Before the Oct. 13 Supes hearing began, Duffy challenged an assertion made in the proclamation, which originally stated that the domestic violence team had been "created under the leadership of District Attorney Paul Gallegos." Duffy begged to differ, saying the team predates Gallegos' 2002 election. Reached Monday, Clerk of the Board Kathy Hayes confirmed this. "We did in fact verify that [the team] was created by former district attorney Terry Farmer," she said. County documents reveal that funding for the unit began in 1998. The Child Abuse Services Team began operation in 1996. And the county's Bad Check Restitution Program has existed since before 1995, though enforcement was handled by independent business through a contract with the county.
Reached on his cell phone Tuesday, Gallegos stood by his ballot statement. Yes, he acknowledged, the county received grants for a domestic violence unit long before his election, but it wasn't anything like what he's done, which is to consolidate the prosecutor, the investigator and the victims' advocate onto one team. "There never was one like we've made," he said. Yes, the Child Abuse Services Team has been around for years, but that's different than his Child Abuse and Adult Sex Crimes Unit, he said. And, yes, there has long been a Bad Check Program, he admitted, but he said it's fundamentally different now that it's being run through the DA's office. "I established all of ’em," he said defiantly.

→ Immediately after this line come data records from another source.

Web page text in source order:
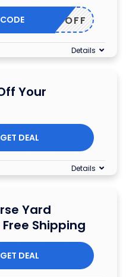
65OFF
Details
Your
GET DEAL
Details
Yard
Shipping
GET DEAL

Assistant District Attorney Wes Keat agreed, saying Gallegos never claimed to have invented the programs. "He's trying to make a sentence [in his ballot statement] that talks about activity in four or five different places, and maybe the action verb for each of those would be slightly different. But the statement is, 'I set down each of these units.' And as the boss, he gets to draw those lines," Keat said.
Later, the assistant DA offered a refreshingly candid analysis of another heated dispute in the DA race -- namely, how to interpret county crime statistics. Gallegos touted them mightily in the primary, taking credit for a significant drop during his tenure. But when the results for 2009 were released in July, showing a 17 percent increase over the previous year, Gallegos backed off, claiming that crime rates were subject to many factors. In a "My Word" commentary in Tuesday's Times-Standard, Jackson turned the tables, implying that the current DA is to blame for the rise.
"That part of it is pure politics," Keat said dismissively. "Another way of saying that, from my point of view, is it's all bullshit in both directions."